I think I'd start by talking to Sig if it were me. Some parts from the Legend may be compatible and some not; I hope you'll update us on this project as you get further along.


----------



## DJ Niner (Oct 3, 2006)

Well, assuming the Danish 210 uses the same parts as a SIG 210 (a big assumption, and one that I am unsure is even true), then Numrich Arms seems to have the slide stop in stock (part #41 at the link below), but make sure you are sitting down when you see the price.
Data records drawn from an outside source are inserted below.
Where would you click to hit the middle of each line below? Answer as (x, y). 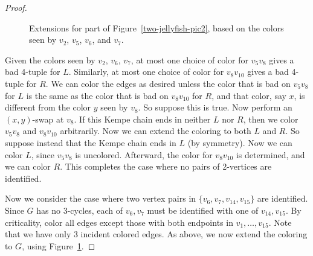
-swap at (48, 119)
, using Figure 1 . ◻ (59, 245)
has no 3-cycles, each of (80, 210)
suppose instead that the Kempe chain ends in (91, 142)
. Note (280, 222)
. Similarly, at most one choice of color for (146, 72)
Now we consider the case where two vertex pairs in (101, 198)
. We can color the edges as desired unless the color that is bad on (168, 83)
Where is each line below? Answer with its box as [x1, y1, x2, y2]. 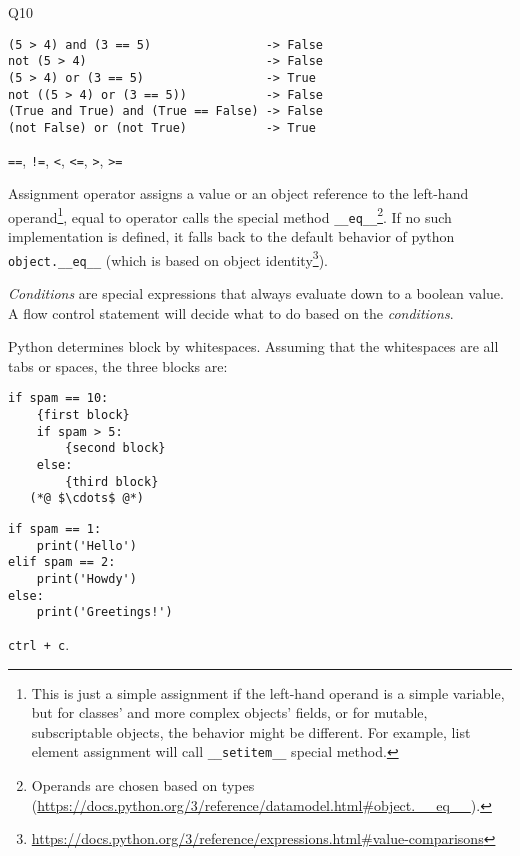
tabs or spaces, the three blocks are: [8, 355, 228, 376]
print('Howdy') [36, 571, 137, 586]
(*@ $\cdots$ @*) [29, 491, 145, 506]
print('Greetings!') [36, 605, 173, 620]
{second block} [65, 441, 166, 456]
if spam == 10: [8, 391, 109, 406]
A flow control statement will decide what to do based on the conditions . [8, 302, 454, 323]
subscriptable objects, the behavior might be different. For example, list [31, 721, 471, 742]

Numrich Gun Parts Corp. - The World's Largest Supplier of Firearms Parts and Accessories

They are out of the recoil spring assemblies (part #13), and I cannot believe that is the case, based on the price they last charged for them. Wow.
I don't even want to talk about the magazines. This, from a guy who once paid $100 for a hi-cap pistol mag during the Assault Weapons Ban, too.
Allow me to suggest that you sell the parts of your pistol individually, and buy something really nice for yourself when you get done.

Good luck with your rebuild. Please accept my thanks for the education you arranged for me to receive while researching this info. 
I had absolutely no idea .... none whatsoever...
Just ... wow.


----------



## Calibre (Mar 31, 2012)

Thanks for your replies guys.

I have a line on the parts that I need and made the recoil spring guide this afternoon. My gun will use a 45 ACP recoil spring as I am a shooter more than a collector. Didn't have to modify any SIG parts to accomplish my conversion.

Updates will follow when I can.


----------